───── Data supplied
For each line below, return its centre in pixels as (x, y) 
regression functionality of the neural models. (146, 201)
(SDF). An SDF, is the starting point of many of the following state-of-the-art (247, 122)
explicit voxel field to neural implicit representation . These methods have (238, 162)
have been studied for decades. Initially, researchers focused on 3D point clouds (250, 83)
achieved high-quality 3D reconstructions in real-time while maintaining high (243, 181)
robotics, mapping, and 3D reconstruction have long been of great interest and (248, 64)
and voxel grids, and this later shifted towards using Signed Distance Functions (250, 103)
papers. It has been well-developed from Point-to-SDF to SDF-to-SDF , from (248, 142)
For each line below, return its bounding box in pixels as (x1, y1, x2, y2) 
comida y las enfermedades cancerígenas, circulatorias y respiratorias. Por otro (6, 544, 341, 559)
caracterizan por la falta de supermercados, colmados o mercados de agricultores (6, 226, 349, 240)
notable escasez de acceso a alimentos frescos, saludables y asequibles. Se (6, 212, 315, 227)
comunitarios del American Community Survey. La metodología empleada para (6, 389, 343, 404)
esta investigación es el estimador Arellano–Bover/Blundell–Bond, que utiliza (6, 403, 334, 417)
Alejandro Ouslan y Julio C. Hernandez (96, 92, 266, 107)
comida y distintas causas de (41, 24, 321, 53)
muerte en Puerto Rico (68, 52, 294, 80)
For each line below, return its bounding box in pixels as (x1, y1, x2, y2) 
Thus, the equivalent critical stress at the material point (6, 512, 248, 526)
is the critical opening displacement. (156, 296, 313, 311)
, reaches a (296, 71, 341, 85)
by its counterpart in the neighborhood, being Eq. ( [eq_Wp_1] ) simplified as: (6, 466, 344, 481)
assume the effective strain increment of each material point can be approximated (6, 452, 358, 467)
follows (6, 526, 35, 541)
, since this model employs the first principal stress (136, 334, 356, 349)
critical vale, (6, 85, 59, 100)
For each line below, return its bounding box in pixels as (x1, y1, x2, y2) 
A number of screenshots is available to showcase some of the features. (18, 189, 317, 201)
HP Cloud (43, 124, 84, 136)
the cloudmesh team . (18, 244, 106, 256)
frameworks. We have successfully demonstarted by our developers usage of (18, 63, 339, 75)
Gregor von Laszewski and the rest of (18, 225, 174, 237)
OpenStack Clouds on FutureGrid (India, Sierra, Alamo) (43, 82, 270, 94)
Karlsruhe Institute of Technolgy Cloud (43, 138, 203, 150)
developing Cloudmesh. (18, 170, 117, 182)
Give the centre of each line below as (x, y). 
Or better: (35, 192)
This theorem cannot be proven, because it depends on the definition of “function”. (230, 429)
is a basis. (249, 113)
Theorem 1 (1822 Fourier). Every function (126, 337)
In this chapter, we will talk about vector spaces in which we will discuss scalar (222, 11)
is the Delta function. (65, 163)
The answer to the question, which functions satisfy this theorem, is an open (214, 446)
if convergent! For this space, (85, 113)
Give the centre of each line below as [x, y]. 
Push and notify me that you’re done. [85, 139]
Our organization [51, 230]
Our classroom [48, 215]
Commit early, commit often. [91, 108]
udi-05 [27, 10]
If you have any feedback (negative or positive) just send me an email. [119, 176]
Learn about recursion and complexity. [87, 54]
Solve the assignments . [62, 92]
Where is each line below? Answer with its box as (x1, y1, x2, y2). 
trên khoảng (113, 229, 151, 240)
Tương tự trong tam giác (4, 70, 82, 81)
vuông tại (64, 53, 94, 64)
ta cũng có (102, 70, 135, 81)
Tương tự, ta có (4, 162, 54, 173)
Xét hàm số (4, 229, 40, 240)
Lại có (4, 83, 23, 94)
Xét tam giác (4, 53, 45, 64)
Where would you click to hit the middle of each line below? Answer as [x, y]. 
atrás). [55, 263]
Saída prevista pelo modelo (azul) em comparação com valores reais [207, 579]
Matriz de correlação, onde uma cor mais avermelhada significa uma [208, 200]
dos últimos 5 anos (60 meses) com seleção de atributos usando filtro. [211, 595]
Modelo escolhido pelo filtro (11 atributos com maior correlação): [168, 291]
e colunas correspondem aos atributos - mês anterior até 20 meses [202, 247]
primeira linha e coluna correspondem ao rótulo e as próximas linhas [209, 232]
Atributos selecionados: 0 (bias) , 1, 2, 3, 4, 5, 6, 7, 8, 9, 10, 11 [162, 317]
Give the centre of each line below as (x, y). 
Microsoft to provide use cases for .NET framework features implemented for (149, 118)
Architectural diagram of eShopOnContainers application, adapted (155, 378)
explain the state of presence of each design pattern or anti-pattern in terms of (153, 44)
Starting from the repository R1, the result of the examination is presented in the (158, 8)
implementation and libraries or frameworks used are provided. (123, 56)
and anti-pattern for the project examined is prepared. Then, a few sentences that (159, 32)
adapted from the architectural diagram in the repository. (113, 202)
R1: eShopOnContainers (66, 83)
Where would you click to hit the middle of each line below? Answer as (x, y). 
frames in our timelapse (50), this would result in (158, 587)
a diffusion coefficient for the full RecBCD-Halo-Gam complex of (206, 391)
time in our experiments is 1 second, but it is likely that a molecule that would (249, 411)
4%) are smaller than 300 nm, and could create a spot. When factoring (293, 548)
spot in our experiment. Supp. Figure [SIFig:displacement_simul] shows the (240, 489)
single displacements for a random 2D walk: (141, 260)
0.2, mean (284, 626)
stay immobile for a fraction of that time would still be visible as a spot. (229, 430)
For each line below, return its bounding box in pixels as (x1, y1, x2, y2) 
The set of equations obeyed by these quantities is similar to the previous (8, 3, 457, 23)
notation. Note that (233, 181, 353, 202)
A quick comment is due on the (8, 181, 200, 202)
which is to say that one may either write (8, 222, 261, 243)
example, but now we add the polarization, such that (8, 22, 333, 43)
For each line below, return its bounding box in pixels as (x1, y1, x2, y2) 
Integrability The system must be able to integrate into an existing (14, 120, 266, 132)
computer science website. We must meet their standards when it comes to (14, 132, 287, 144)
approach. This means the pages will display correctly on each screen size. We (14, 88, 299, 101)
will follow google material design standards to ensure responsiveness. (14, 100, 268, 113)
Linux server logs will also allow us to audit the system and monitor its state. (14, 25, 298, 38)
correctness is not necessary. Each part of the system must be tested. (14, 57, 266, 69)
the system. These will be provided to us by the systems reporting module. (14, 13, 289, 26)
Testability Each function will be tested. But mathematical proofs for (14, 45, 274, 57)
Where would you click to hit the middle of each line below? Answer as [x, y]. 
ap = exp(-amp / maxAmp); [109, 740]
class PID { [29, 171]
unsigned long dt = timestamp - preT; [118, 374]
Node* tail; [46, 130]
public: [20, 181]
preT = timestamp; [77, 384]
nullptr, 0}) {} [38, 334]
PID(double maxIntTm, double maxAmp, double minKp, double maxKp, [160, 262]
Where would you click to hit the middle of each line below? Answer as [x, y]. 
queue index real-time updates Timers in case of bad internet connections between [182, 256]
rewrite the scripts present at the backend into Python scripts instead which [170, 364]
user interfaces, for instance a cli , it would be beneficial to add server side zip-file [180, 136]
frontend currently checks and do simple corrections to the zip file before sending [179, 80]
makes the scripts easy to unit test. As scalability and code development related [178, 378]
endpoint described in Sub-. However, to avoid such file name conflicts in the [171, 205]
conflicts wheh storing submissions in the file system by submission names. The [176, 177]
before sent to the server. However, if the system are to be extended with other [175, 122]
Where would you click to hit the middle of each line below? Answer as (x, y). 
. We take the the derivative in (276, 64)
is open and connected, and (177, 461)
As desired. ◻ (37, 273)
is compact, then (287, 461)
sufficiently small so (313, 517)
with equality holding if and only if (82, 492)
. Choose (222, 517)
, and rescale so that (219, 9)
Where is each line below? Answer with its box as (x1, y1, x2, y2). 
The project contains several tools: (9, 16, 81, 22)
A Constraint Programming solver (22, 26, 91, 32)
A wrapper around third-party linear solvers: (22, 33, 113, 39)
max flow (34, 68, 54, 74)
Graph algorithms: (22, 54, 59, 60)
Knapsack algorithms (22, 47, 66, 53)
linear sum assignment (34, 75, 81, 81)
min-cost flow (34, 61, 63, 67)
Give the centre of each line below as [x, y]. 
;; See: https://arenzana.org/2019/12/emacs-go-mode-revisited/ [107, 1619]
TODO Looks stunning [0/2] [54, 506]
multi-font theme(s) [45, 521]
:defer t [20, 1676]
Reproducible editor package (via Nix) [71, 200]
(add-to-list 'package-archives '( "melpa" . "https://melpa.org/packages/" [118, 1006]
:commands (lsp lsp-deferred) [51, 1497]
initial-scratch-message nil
──────────
- _Task to carry out_
Output only an exact transcription of the lines above from the one with "regression functionality of" up to and including the one with "by its counterpart".

- _Exercise response_
regression functionality of the neural models. (146, 201)
(SDF). An SDF, is the starting point of many of the following state-of-the-art (247, 122)
explicit voxel field to neural implicit representation . These methods have (238, 162)
have been studied for decades. Initially, researchers focused on 3D point clouds (250, 83)
achieved high-quality 3D reconstructions in real-time while maintaining high (243, 181)
robotics, mapping, and 3D reconstruction have long been of great interest and (248, 64)
and voxel grids, and this later shifted towards using Signed Distance Functions (250, 103)
papers. It has been well-developed from Point-to-SDF to SDF-to-SDF , from (248, 142)
For each line below, return its bounding box in pixels as (x1, y1, x2, y2) 
comida y las enfermedades cancerígenas, circulatorias y respiratorias. Por otro (6, 544, 341, 559)
caracterizan por la falta de supermercados, colmados o mercados de agricultores (6, 226, 349, 240)
notable escasez de acceso a alimentos frescos, saludables y asequibles. Se (6, 212, 315, 227)
comunitarios del American Community Survey. La metodología empleada para (6, 389, 343, 404)
esta investigación es el estimador Arellano–Bover/Blundell–Bond, que utiliza (6, 403, 334, 417)
Alejandro Ouslan y Julio C. Hernandez (96, 92, 266, 107)
comida y distintas causas de (41, 24, 321, 53)
muerte en Puerto Rico (68, 52, 294, 80)
For each line below, return its bounding box in pixels as (x1, y1, x2, y2) 
Thus, the equivalent critical stress at the material point (6, 512, 248, 526)
is the critical opening displacement. (156, 296, 313, 311)
, reaches a (296, 71, 341, 85)
by its counterpart in the neighborhood, being Eq. ( [eq_Wp_1] ) simplified as: (6, 466, 344, 481)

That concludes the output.